Title: Re: Remember Citizens United?
Post by: President-Elect Bob Noel on January 11, 2021, 04:14:37 PM
and sometimes people cheat

(I like that line:  if you cheat to win, you are still a loser)

Title: Re: Remember Citizens United?
Post by: Number7 on January 11, 2021, 06:29:50 PM
Corporations are people, my friend.

We didn't make the rules, we just play the game.
Glad to see how easy it is for you to ADMIT the fucking communist dem party couldn’t possibly win a fair election.
Title: Re: Remember Citizens United?
Post by: Anthony on January 12, 2021, 06:03:02 AM
Big Tech and some of Social Media are Utilities and should be treated as such like AT&T was.
Title: Re: Remember Citizens United?
Post by: nddons on January 12, 2021, 10:53:16 AM
Big Tech and some of Social Media are Utilities and should be treated as such like AT&T was.
Exactly. And the GOP Congress could have done this four years ago, but instead sat with their thumbs up their ass.
Title: Re: Remember Citizens United?
Post by: Jim Logajan on January 12, 2021, 11:44:24 AM
Big Tech and some of Social Media are Utilities and should be treated as such like AT&T was.

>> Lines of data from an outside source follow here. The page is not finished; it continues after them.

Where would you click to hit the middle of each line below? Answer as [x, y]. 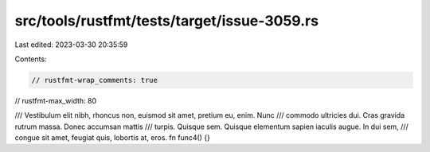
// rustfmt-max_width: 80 [56, 100]
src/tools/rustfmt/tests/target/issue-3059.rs [166, 21]
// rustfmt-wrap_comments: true [95, 80]
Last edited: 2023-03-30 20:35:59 [71, 45]
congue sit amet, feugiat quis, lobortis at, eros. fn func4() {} [113, 138]
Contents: [31, 59]
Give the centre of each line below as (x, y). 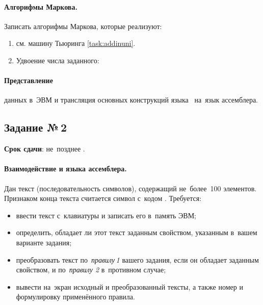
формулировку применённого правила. (75, 297)
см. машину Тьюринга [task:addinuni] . (76, 43)
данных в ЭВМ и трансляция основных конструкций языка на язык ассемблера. (131, 100)
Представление (29, 80)
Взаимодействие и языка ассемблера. (65, 169)
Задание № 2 (36, 127)
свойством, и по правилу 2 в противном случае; (91, 270)
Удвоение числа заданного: (58, 60)
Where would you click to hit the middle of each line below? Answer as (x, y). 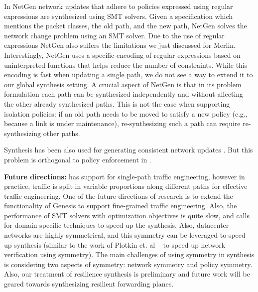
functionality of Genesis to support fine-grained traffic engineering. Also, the (121, 206)
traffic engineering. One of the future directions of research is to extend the (119, 196)
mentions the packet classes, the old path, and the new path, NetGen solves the (126, 26)
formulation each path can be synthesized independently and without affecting (124, 94)
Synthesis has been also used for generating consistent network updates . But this (129, 150)
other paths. (62, 133)
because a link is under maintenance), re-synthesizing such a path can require (122, 123)
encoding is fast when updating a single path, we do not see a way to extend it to (129, 74)
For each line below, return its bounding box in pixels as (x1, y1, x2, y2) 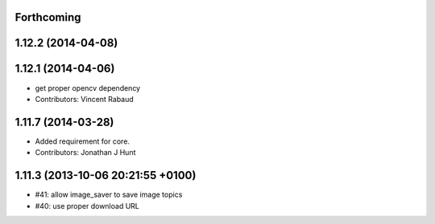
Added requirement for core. (35, 136, 130, 146)
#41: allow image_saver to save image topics (35, 189, 183, 200)
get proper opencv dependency (35, 83, 141, 92)
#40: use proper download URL (35, 201, 140, 210)
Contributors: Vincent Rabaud (35, 94, 135, 104)
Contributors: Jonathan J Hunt (35, 148, 136, 157)
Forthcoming (14, 10, 81, 24)
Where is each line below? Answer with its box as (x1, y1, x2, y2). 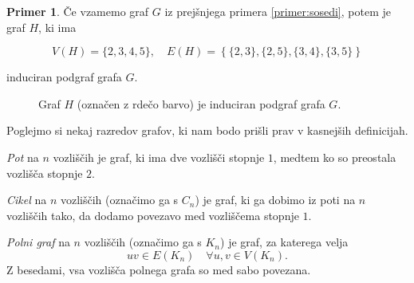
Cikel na (6, 191, 47, 208)
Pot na (6, 148, 39, 165)
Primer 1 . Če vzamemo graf (6, 3, 149, 19)
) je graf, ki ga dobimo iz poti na (195, 191, 356, 208)
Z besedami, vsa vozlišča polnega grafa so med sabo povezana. (6, 261, 311, 277)
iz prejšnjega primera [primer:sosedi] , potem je (164, 3, 391, 19)
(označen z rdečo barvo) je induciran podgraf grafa (77, 95, 325, 112)
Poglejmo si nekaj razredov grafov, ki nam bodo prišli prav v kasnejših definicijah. (6, 122, 408, 139)
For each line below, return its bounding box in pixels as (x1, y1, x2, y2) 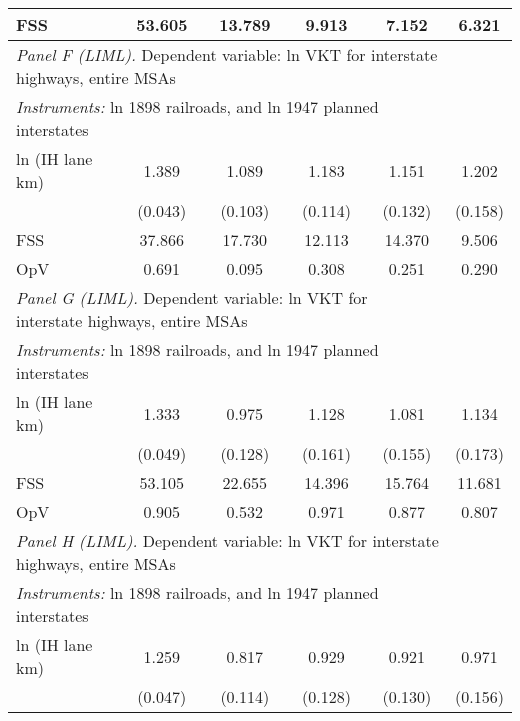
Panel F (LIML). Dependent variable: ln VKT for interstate (16, 43, 438, 66)
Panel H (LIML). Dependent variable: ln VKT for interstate (16, 529, 439, 552)
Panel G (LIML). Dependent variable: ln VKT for (16, 286, 368, 309)
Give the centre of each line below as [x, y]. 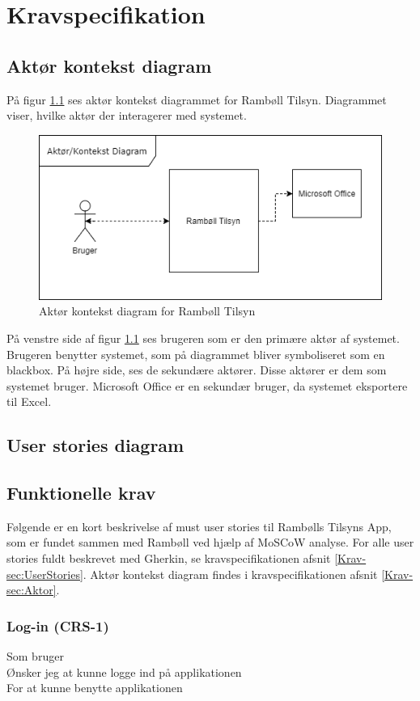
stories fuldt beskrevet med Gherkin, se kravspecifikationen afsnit [169, 558]
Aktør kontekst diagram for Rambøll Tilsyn [147, 311]
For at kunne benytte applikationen [95, 688]
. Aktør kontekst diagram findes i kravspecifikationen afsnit [230, 574]
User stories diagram [95, 445]
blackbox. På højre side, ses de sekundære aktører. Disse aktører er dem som [197, 370]
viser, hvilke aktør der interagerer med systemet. [127, 115]
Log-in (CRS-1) [58, 625]
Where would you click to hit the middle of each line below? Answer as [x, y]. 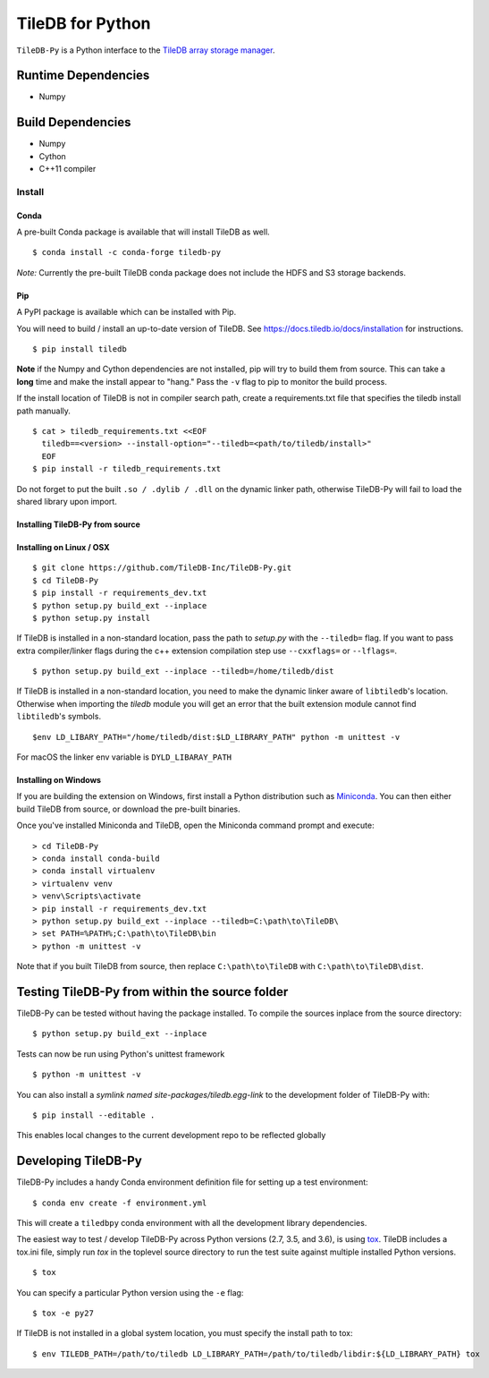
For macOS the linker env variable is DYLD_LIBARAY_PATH [124, 757]
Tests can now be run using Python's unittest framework [121, 1054]
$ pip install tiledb [80, 349]
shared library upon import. [67, 501]
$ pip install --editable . [94, 1115]
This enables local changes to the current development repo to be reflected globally [171, 1136]
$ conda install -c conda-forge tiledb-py [127, 252]
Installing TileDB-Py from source [78, 524]
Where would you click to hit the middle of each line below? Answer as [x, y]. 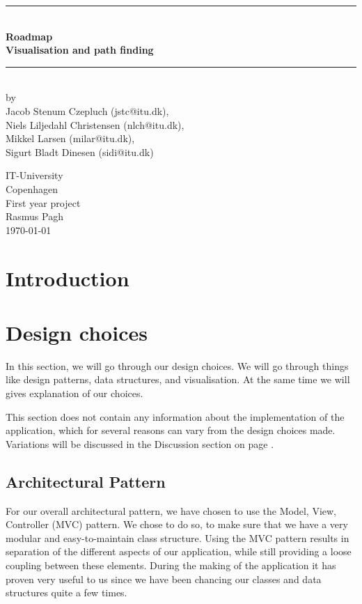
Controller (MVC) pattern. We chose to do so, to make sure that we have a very [177, 524]
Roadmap [29, 36]
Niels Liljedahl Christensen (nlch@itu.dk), [95, 124]
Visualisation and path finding [80, 50]
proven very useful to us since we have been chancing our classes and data [164, 579]
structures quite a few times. [66, 593]
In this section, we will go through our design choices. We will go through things [177, 365]
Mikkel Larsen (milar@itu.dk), [70, 138]
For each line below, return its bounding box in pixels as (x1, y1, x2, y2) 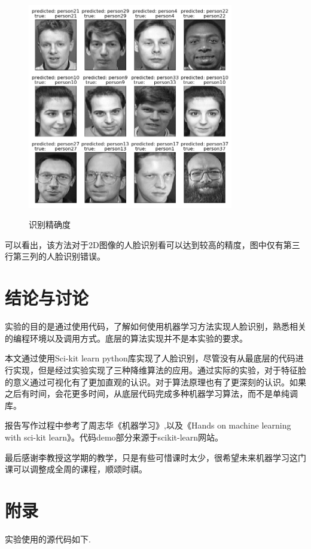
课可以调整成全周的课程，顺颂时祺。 (5, 463, 147, 475)
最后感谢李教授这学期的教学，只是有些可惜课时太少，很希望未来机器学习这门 (5, 451, 306, 463)
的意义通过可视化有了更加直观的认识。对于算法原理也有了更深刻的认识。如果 (5, 375, 306, 388)
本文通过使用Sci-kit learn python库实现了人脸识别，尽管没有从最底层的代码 (5, 352, 295, 364)
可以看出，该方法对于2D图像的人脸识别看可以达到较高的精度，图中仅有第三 (5, 238, 300, 251)
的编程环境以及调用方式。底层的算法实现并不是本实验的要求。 (5, 331, 248, 344)
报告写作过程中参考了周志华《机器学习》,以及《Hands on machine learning (5, 419, 291, 432)
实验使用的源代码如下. (5, 532, 91, 545)
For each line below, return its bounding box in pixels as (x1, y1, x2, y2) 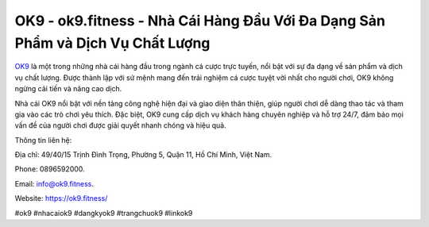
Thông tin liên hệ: (14, 135, 72, 144)
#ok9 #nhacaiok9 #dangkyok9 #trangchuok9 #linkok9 (14, 208, 193, 217)
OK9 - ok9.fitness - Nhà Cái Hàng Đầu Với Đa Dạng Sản (14, 12, 385, 29)
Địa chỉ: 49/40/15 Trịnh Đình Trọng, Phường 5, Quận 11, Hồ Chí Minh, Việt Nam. (14, 150, 272, 160)
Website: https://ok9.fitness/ (14, 194, 108, 203)
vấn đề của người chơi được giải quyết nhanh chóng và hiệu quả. (14, 121, 226, 130)
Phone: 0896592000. (14, 164, 85, 174)
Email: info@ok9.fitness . (14, 179, 95, 188)
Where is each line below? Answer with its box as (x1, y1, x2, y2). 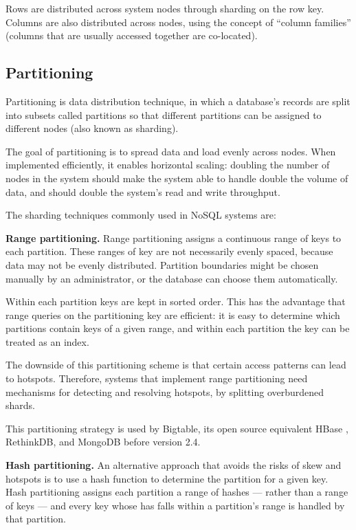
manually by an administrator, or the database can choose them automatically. (5, 271, 338, 285)
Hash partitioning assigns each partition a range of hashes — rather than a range (5, 485, 348, 499)
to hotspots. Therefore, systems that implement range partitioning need (5, 371, 308, 386)
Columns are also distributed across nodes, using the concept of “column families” (5, 14, 351, 29)
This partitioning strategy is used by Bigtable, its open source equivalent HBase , (5, 421, 348, 435)
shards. (5, 398, 35, 412)
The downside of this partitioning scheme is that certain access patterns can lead (5, 357, 346, 372)
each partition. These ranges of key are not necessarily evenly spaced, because (5, 244, 333, 258)
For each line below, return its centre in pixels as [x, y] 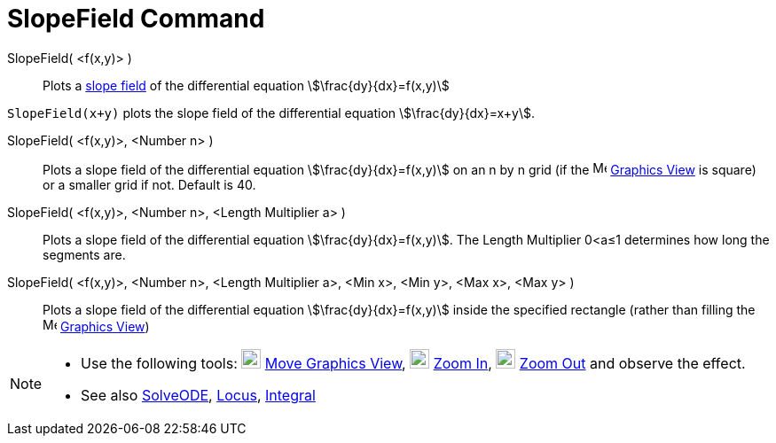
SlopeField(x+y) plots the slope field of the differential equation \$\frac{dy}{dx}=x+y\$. [271, 113]
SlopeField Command [136, 19]
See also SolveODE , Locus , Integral [198, 395]
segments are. [84, 254]
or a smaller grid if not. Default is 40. [149, 184]
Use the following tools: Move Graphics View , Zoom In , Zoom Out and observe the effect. [413, 363]

Nonsense. You think pilotspin.com should be treated as a utility? Or are only the ventures that offer what people want and succeed and become large should be treated as utilities? Doesn’t that make success (in terms of users) the defining characteristic of “utility”?
Title: Re: Remember Citizens United?
Post by: Little Joe on January 12, 2021, 12:54:50 PM
Nonsense. You think pilotspin.com should be treated as a utility? Or are only the ventures that offer what people want and succeed and become large should be treated as utilities? Doesn’t that make success (in terms of users) the defining characteristic of “utility”?
When they get to the size and attain the power, and use that power to stifle and destroy competitors then they should be treated like monopolies.
Title: Re: Remember Citizens United?
Post by: Anthony on January 12, 2021, 01:00:54 PM
Nonsense. You think pilotspin.com should be treated as a utility? Or are only the ventures that offer what people want and succeed and become large should be treated as utilities? Doesn’t that make success (in terms of users) the defining characteristic of “utility”?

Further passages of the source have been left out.